How to write a simple callback function?

Question

Python 2.7.10

I wrote the following code to test a simple callback function.

def callback(a, b):
    print('Sum = {0}'.format(a+b))

def main(callback=None):
    print('Add any two digits.')
    if callback != None:
        callback

main(callback(1, 2))

I receive this when I execute it:

Sum = 3
Add any two digits.

Why Add any two digits is after Sum = 3? I guess it is because the callback function executes first. How to execute the callback function after all other code in main() executed?

Answer 1

In this code

if callback != None:
    callback

callback on its own doesn't do anything; it accepts parameters - def callback(a, b):

The fact that you did callback(1, 2) first will call that function, thereby printing Sum = 3, and then main() gets called with the result of the callback function, which is printing the second line

Since callback returns no explicit value, it is returned as None.

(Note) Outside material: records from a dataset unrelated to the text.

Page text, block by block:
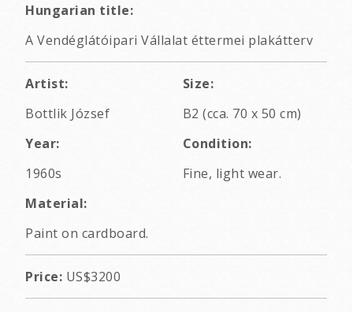
Hungarian title:
A Vendéglátóipari Vállalat éttermei plakátterv
Artist:
Bottlik József
Size:
B2 (cca. 70 x 50 cm)
Year:
1960s
Condition:
Fine, light wear.
Material:
Paint on cardboard.
Price: US$3200
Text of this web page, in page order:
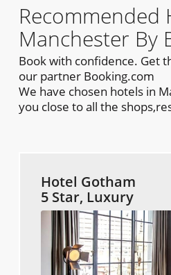
Recommended
Manchester By
Book with confidence. Get
our partner Booking.com
We have chosen hotels in
you close to all the
Hotel Gotham
5 Star, Luxury
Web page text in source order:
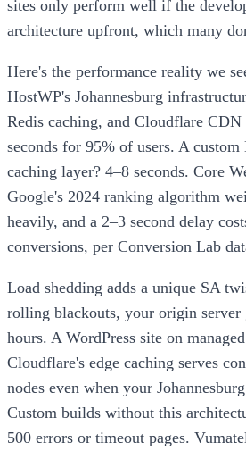
sites only perform well if the
architecture upfront, which many
Here's the performance reality we
HostWP's Johannesburg
Redis caching, and Cloudflare
seconds for 95% of users. A
caching layer? 4–8 seconds. Core
Google's 2024 ranking algorithm
heavily, and a 2–3 second delay
conversions, per Conversion Lab
Load shedding adds a unique SA
rolling blackouts, your origin server
hours. A WordPress site on
Cloudflare's edge caching serves
nodes even when your
Custom builds without this
500 errors or timeout pages.
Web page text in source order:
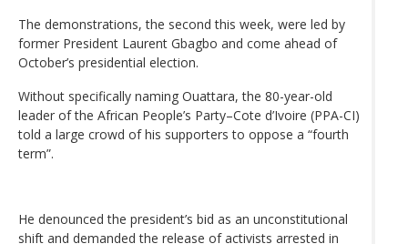
The demonstrations, the second this week, were led by
former President Laurent Gbagbo and come ahead of
October’s presidential election.
Without specifically naming Ouattara, the 80-year-old
leader of the African People’s Party–Cote d’Ivoire (PPA-CI)
told a large crowd of his supporters to oppose a “fourth
term”.
He denounced the president’s bid as an unconstitutional
shift and demanded the release of activists arrested in
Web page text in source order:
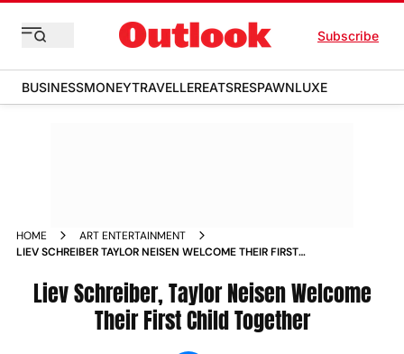
Subscribe
BUSINESSMONEYTRAVELLEREATSRESPAWNLUXE
HOME
ART ENTERTAINMENT
LIEV SCHREIBER TAYLOR NEISEN WELCOME THEIR FIRST
Liev Schreiber, Taylor Neisen Welcome
Their First Child Together
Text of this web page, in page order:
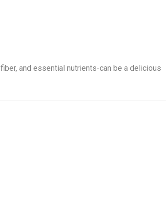
and essential nutrients-can be a delicious
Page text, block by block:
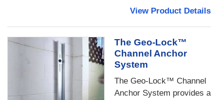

Thus, your code is equivalent to

callback(1, 2)
main()

---

Solution

You could try not calling the function at first and just passing its handle.

def callback(n):
    print("Sum = {}".format(n))

def main(a, b, _callback = None):
    print("adding {} + {}".format(a, b))
    if _callback:
        _callback(a+b)

main(1, 2, callback)

Answer 2

Here's what you wanted to do :

def callback(a, b):
    print('Sum = {0}'.format(a+b))

def main(a,b,f=None):
    print('Add any two digits.')
    if f is not None:
        f(a,b)

main(1, 2, callback)